After the huge advance on Monday, Tuesday's hesitation should come as no surprise. After the extreme bearishness of the prior week, it is surprising it has not given back more.

In my column a week ago, I said that it was about time to ignore the rampant fear and go in the direction of the fleeing masses. The rally on Monday seems to justify that viewpoint.

What we have seen has all the earmarks of a traditional selling climax. We had the heaviest volume in history on the Nasdaq, and the third heaviest on the NYSE. We had immense volatility, and a dizzying plunge, followed by an equally staggering advance. We had very oversold readings on the Arms Index, especially on the Nasdaq AI. It was the anticipated "blood in the streets" that usually ends a bear market.

Does that mean all is rosy now? Hardly. Turning points get tested, often a number of times.

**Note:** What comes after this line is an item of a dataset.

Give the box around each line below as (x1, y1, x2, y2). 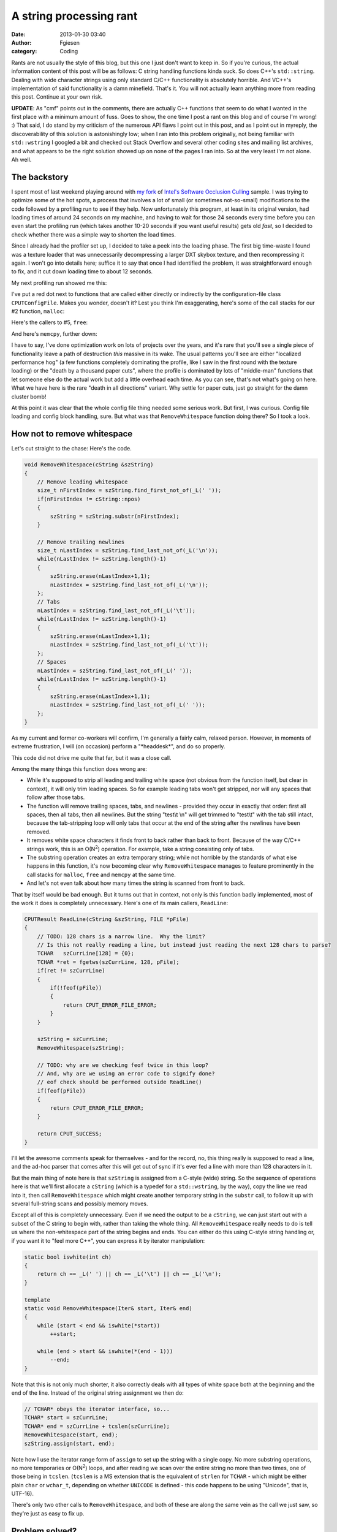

But the current lack of belief, plus the fact that we have not become overbought on my indicators, suggests the advance will go further, short-term, and will eventually go higher, longer-term. Do not be in too much of a hurry to get out with a quick profit.


To view a larger version of these charts (in some browsers), after clicking on the "larger image" link below the chart, mouse over the lower-right area of the chart until the icon with four arrows appears. Then click on that icon.


Dow Jones Industrial Average
Click here for larger image.
Source: MetaStock

Arms Indices
Click here for larger image.
Source: MetaStock


Bank of America: Buy

Click here for larger image.
Source: MetaStock

The past few weeks, I have suggested that the banking stocks have been acting better than other segments, and looked as though they could move higher if the market turned up. Bank of America (BAC) came down last week, on both a poor earnings report and a dismal market. But it came down to just where support was to be expected, because that was the July support level.

Once there, volume became very heavy, but the trading ranges contracted, producing square Equivolume entries. Such activity suggests an up move is likely. Note also that the two volume-adjusted moving-average lines have crossed to the plus side. The stock looks like a buy here.

(To do my Equivolume charting, as in the charts that appear in this column, I use a charting program called MetaStock. To learn more about this method, read my series of columns, Trading With Equivolume.)


3COM: Buy

Click here for larger image.
Source: MetaStock

3Com (COMS) has held up very well in the declining market of the last few months. The March low was tested, but not penetrated in either July or more recently. In September, it ran up on heavier volume and penetrated the previous level of resistance. It has to overcome a resistance level just above its current price. A buy-stop order just above that level would be a good way to get in when it is moving in a favorable direction.


Provident Bankshares: Buy

Click here for larger image.
Source: MetaStock

Provident Bankshares (PBKS) is a regional banking stock that may be starting a turnaround. We went through the decline stage earlier in the year, followed by base building since July, and then a sign of strength at the end of September.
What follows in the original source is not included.